:: RECORDS PROVIDED ::
╭──
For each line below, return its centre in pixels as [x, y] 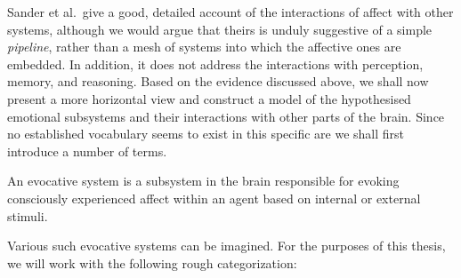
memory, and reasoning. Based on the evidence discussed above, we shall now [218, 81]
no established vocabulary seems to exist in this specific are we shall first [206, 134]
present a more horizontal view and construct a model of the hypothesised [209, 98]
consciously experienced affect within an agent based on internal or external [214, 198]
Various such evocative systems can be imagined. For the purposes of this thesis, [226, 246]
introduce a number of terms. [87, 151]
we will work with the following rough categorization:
╰──
╭──
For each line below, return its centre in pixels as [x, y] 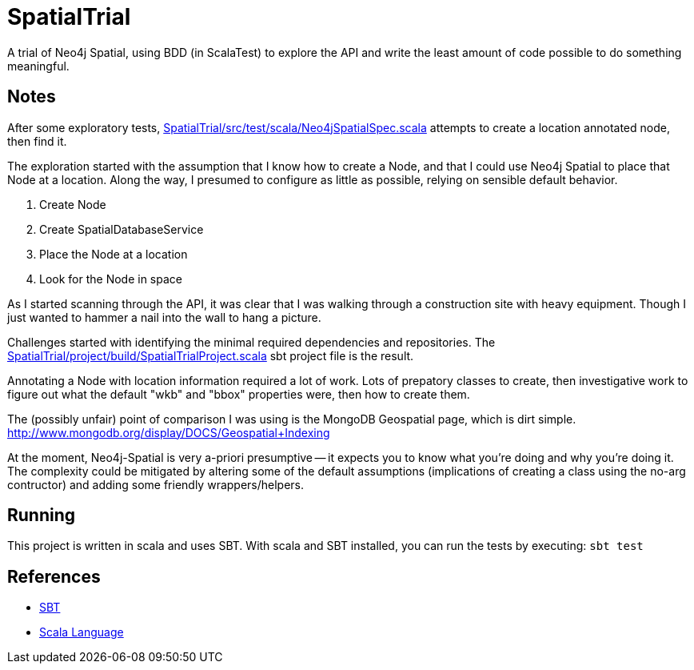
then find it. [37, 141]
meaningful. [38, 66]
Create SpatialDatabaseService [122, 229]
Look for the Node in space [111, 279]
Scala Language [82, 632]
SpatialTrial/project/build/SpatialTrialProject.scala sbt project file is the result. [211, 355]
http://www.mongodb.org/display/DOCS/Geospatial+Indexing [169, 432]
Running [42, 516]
╰──
:: WORK REQUIRED ::
Starting at the line above that holds "Create SpatialDatabaseService [122, 229]" and ending at the line that holds "Running [42, 516]", transcribe each line exactly and include no other lines.

:: RESULT ::
Create SpatialDatabaseService [122, 229]
Look for the Node in space [111, 279]
Scala Language [82, 632]
SpatialTrial/project/build/SpatialTrialProject.scala sbt project file is the result. [211, 355]
http://www.mongodb.org/display/DOCS/Geospatial+Indexing [169, 432]
Running [42, 516]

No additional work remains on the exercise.